For the data below, transcribe the part that opens with the line containing "The Stables, Paradise" and closes with the line containing "any approach to", exactly and with no pictures.
-- Data records follows --
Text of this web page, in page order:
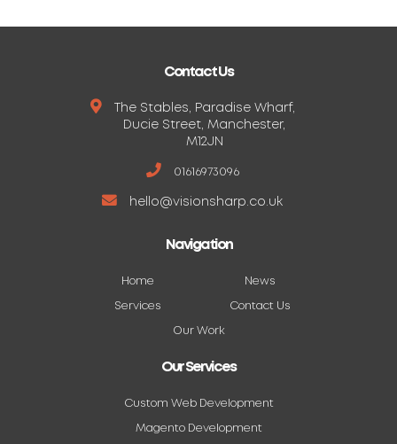
Contact Us
The Stables, Paradise Wharf,
Ducie Street, Manchester,
M12JN
01616973096
hello@visionsharp.co.uk
Navigation
Home News
Services Contact Us
Our Work
Our Services
Custom Web Development
Magento Development
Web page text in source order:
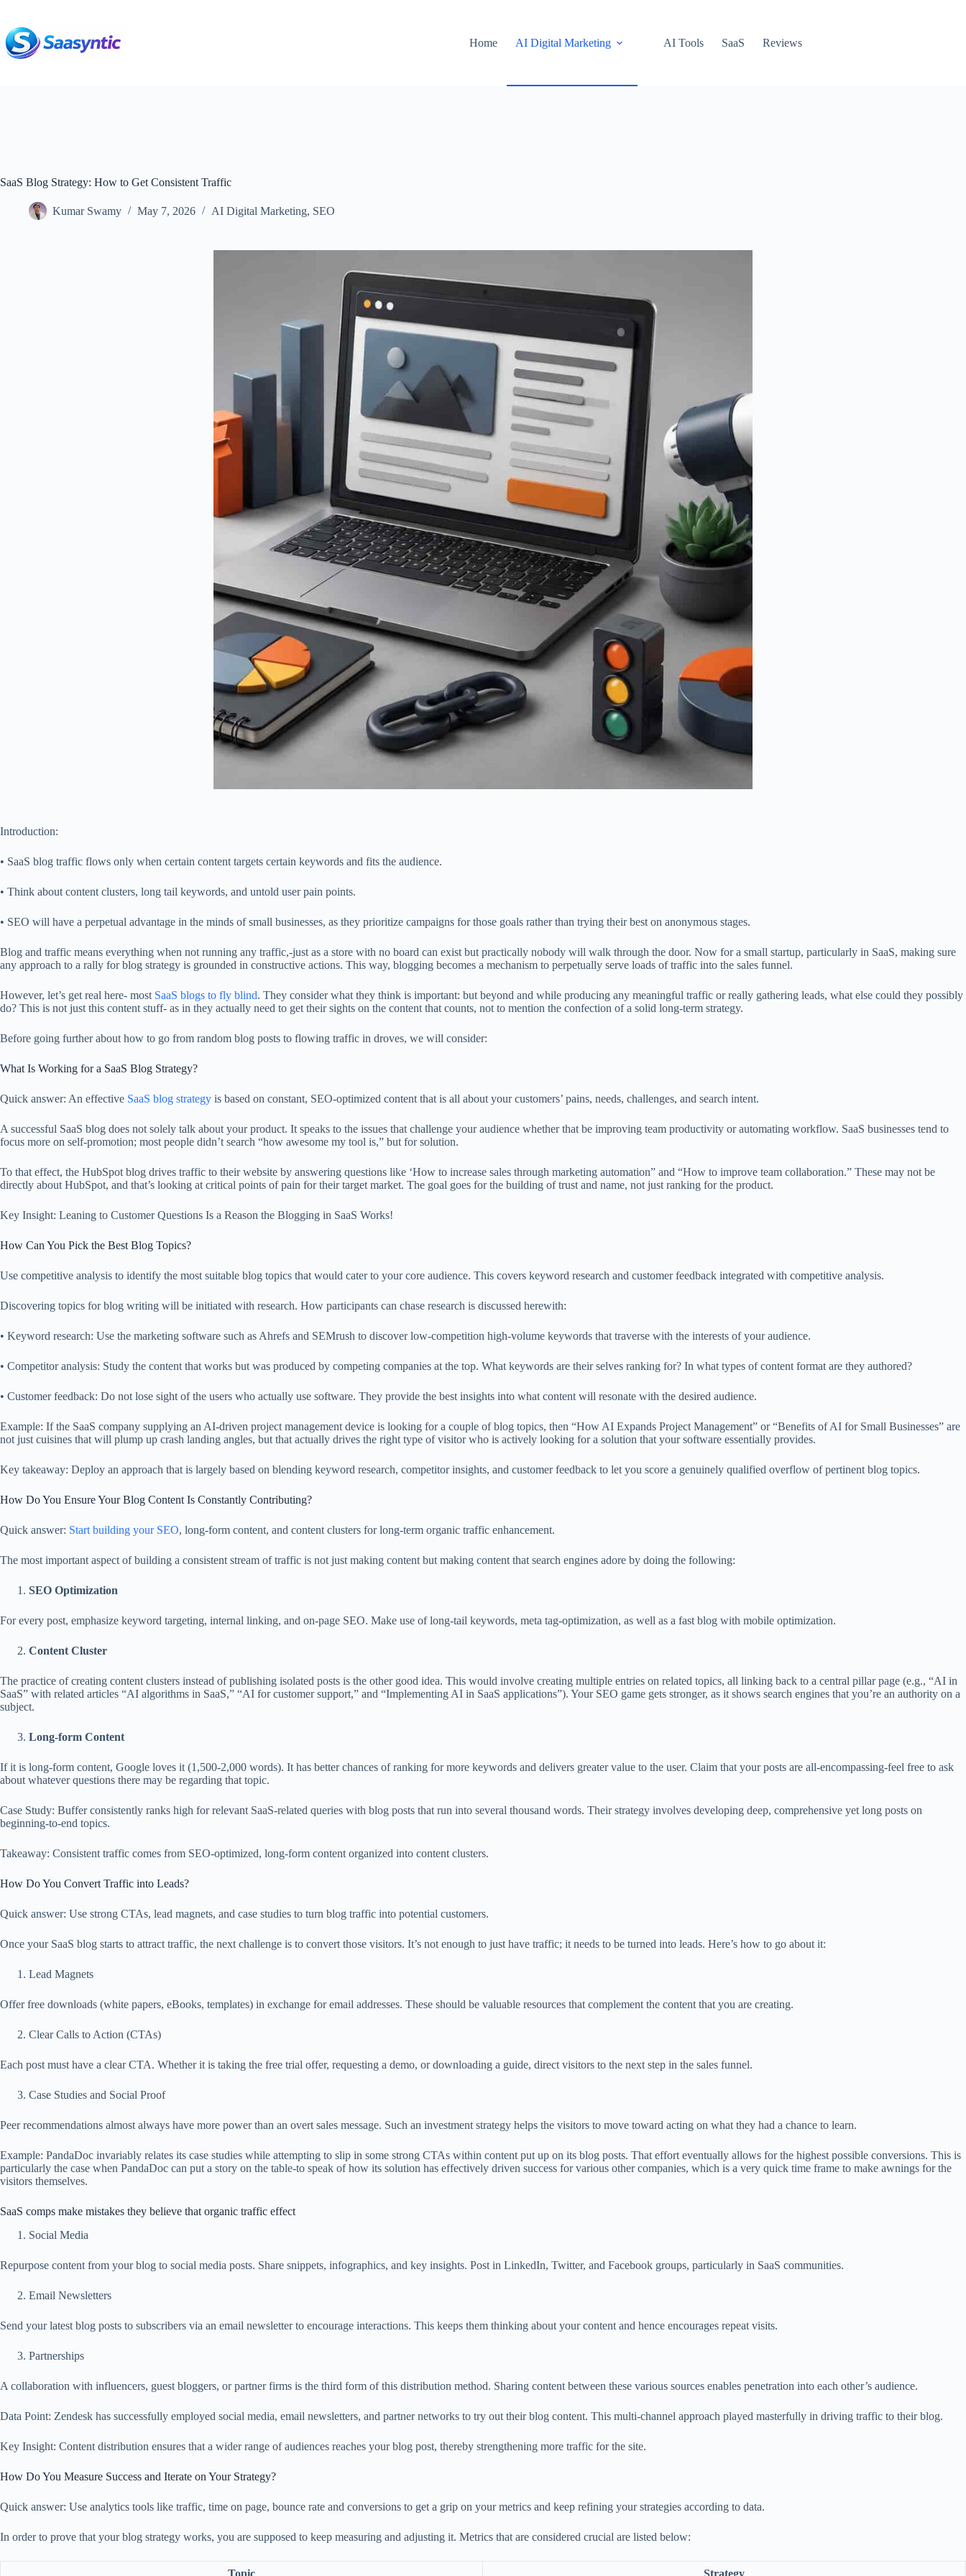
content
Home
AI Digital Marketing AI Tools SaaS Reviews
SaaS Blog Strategy: How to Get Consistent Traffic
Kumar Swamy May 7, 2026 AI Digital Marketing, SEO
Introduction:
• SaaS blog traffic flows only when certain content targets certain keywords and fits the audience.
• Think about content clusters, long tail keywords, and untold user pain points.
• SEO will have a perpetual advantage in the minds of small businesses, as they prioritize campaigns for those goals rather than trying their best on anonymous stages.
Blog and traffic means everything when not running any traffic,-just as a store with no board can exist but practically nobody will walk through the door. Now for a small startup, particularly in SaaS, making sure
any approach to a rally for blog strategy is grounded in constructive actions. This way, blogging becomes a mechanism to perpetually serve loads of traffic into the sales funnel.
However, let’s get real here- most SaaS blogs to fly blind. They consider what they think is important: but beyond and while producing any meaningful traffic or really gathering leads, what else could they possibly
do? This is not just this content stuff- as in they actually need to get their sights on the content that counts, not to mention the confection of a solid long-term strategy.
Before going further about how to go from random blog posts to flowing traffic in droves, we will consider:
What Is Working for a SaaS Blog Strategy?
Quick answer: An effective SaaS blog strategy is based on constant, SEO-optimized content that is all about your customers’ pains, needs, challenges, and search intent.
A successful SaaS blog does not solely talk about your product. It speaks to the issues that challenge your audience whether that be improving team productivity or automating workflow. SaaS businesses tend to
focus more on self-promotion; most people didn’t search “how awesome my tool is,” but for solution.
To that effect, the HubSpot blog drives traffic to their website by answering questions like ‘How to increase sales through marketing automation” and “How to improve team collaboration.” These may not be
directly about HubSpot, and that’s looking at critical points of pain for their target market. The goal goes for the building of trust and name, not just ranking for the product.
Key Insight: Leaning to Customer Questions Is a Reason the Blogging in SaaS Works!
How Can You Pick the Best Blog Topics?
Use competitive analysis to identify the most suitable blog topics that would cater to your core audience. This covers keyword research and customer feedback integrated with competitive analysis.
Discovering topics for blog writing will be initiated with research. How participants can chase research is discussed herewith:
• Keyword research: Use the marketing software such as Ahrefs and SEMrush to discover low-competition high-volume keywords that traverse with the interests of your audience.
• Competitor analysis: Study the content that works but was produced by competing companies at the top. What keywords are their selves ranking for? In what types of content format are they authored?
• Customer feedback: Do not lose sight of the users who actually use software. They provide the best insights into what content will resonate with the desired audience.
Example: If the SaaS company supplying an AI-driven project management device is looking for a couple of blog topics, then “How AI Expands Project Management” or “Benefits of AI for Small Businesses” are
not just cuisines that will plump up crash landing angles, but that actually drives the right type of visitor who is actively looking for a solution that your software essentially provides.
Key takeaway: Deploy an approach that is largely based on blending keyword research, competitor insights, and customer feedback to let you score a genuinely qualified overflow of pertinent blog topics.
How Do You Ensure Your Blog Content Is Constantly Contributing?
Quick answer: Start building your SEO, long-form content, and content clusters for long-term organic traffic enhancement.
The most important aspect of building a consistent stream of traffic is not just making content but making content that search engines adore by doing the following:
SEO Optimization
For every post, emphasize keyword targeting, internal linking, and on-page SEO. Make use of long-tail keywords, meta tag-optimization, as well as a fast blog with mobile optimization.
Content Cluster
The practice of creating content clusters instead of publishing isolated posts is the other good idea. This would involve creating multiple entries on related topics, all linking back to a central pillar page (e.g., “AI in
SaaS” with related articles “AI algorithms in SaaS,” “AI for customer support,” and “Implementing AI in SaaS applications”). Your SEO game gets stronger, as it shows search engines that you’re an authority on a
subject.
Long-form Content
If it is long-form content, Google loves it (1,500-2,000 words). It has better chances of ranking for more keywords and delivers greater value to the user. Claim that your posts are all-encompassing-feel free to ask
about whatever questions there may be regarding that topic.
Case Study: Buffer consistently ranks high for relevant SaaS-related queries with blog posts that run into several thousand words. Their strategy involves developing deep, comprehensive yet long posts on
beginning-to-end topics.
Takeaway: Consistent traffic comes from SEO-optimized, long-form content organized into content clusters.
How Do You Convert Traffic into Leads?
Quick answer: Use strong CTAs, lead magnets, and case studies to turn blog traffic into potential customers.
Once your SaaS blog starts to attract traffic, the next challenge is to convert those visitors. It’s not enough to just have traffic; it needs to be turned into leads. Here’s how to go about it:
Lead Magnets
Offer free downloads (white papers, eBooks, templates) in exchange for email addresses. These should be valuable resources that complement the content that you are creating.
Clear Calls to Action (CTAs)
Each post must have a clear CTA. Whether it is taking the free trial offer, requesting a demo, or downloading a guide, direct visitors to the next step in the sales funnel.
Case Studies and Social Proof
Peer recommendations almost always have more power than an overt sales message. Such an investment strategy helps the visitors to move toward acting on what they had a chance to learn.
Example: PandaDoc invariably relates its case studies while attempting to slip in some strong CTAs within content put up on its blog posts. That effort eventually allows for the highest possible conversions. This is
particularly the case when PandaDoc can put a story on the table-to speak of how its solution has effectively driven success for various other companies, which is a very quick time frame to make awnings for the
visitors themselves.
SaaS comps make mistakes they believe that organic traffic effect
Social Media
Repurpose content from your blog to social media posts. Share snippets, infographics, and key insights. Post in LinkedIn, Twitter, and Facebook groups, particularly in SaaS communities.
Email Newsletters
Send your latest blog posts to subscribers via an email newsletter to encourage interactions. This keeps them thinking about your content and hence encourages repeat visits.
Partnerships
A collaboration with influencers, guest bloggers, or partner firms is the third form of this distribution method. Sharing content between these various sources enables penetration into each other’s audience.
Data Point: Zendesk has successfully employed social media, email newsletters, and partner networks to try out their blog content. This multi-channel approach played masterfully in driving traffic to their blog.
Key Insight: Content distribution ensures that a wider range of audiences reaches your blog post, thereby strengthening more traffic for the site.
How Do You Measure Success and Iterate on Your Strategy?
Quick answer: Use analytics tools like traffic, time on page, bounce rate and conversions to get a grip on your metrics and keep refining your strategies according to data.
In order to prove that your blog strategy works, you are supposed to keep measuring and adjusting it. Metrics that are considered crucial are listed below:
Topic Strategy
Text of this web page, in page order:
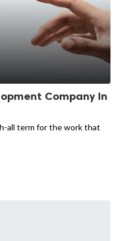
Company In
all term for the work that
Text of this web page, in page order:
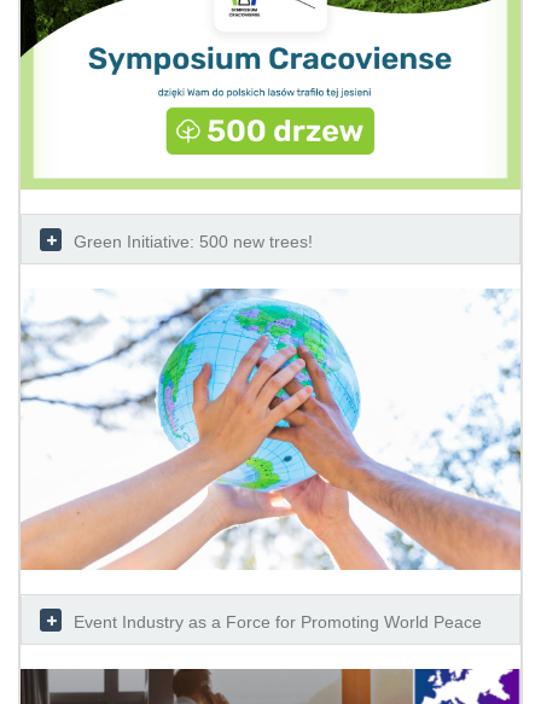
-- Data records concluded --
→ **Task solution**
The Stables, Paradise Wharf,
Ducie Street, Manchester,
M12JN
01616973096
hello@visionsharp.co.uk
Navigation
Home News
Services Contact Us
Our Work
Our Services
Custom Web Development
Magento Development
Web page text in source order:
content
Home
AI Digital Marketing AI Tools SaaS Reviews
SaaS Blog Strategy: How to Get Consistent Traffic
Kumar Swamy May 7, 2026 AI Digital Marketing, SEO
Introduction:
• SaaS blog traffic flows only when certain content targets certain keywords and fits the audience.
• Think about content clusters, long tail keywords, and untold user pain points.
• SEO will have a perpetual advantage in the minds of small businesses, as they prioritize campaigns for those goals rather than trying their best on anonymous stages.
Blog and traffic means everything when not running any traffic,-just as a store with no board can exist but practically nobody will walk through the door. Now for a small startup, particularly in SaaS, making sure
any approach to a rally for blog strategy is grounded in constructive actions. This way, blogging becomes a mechanism to perpetually serve loads of traffic into the sales funnel.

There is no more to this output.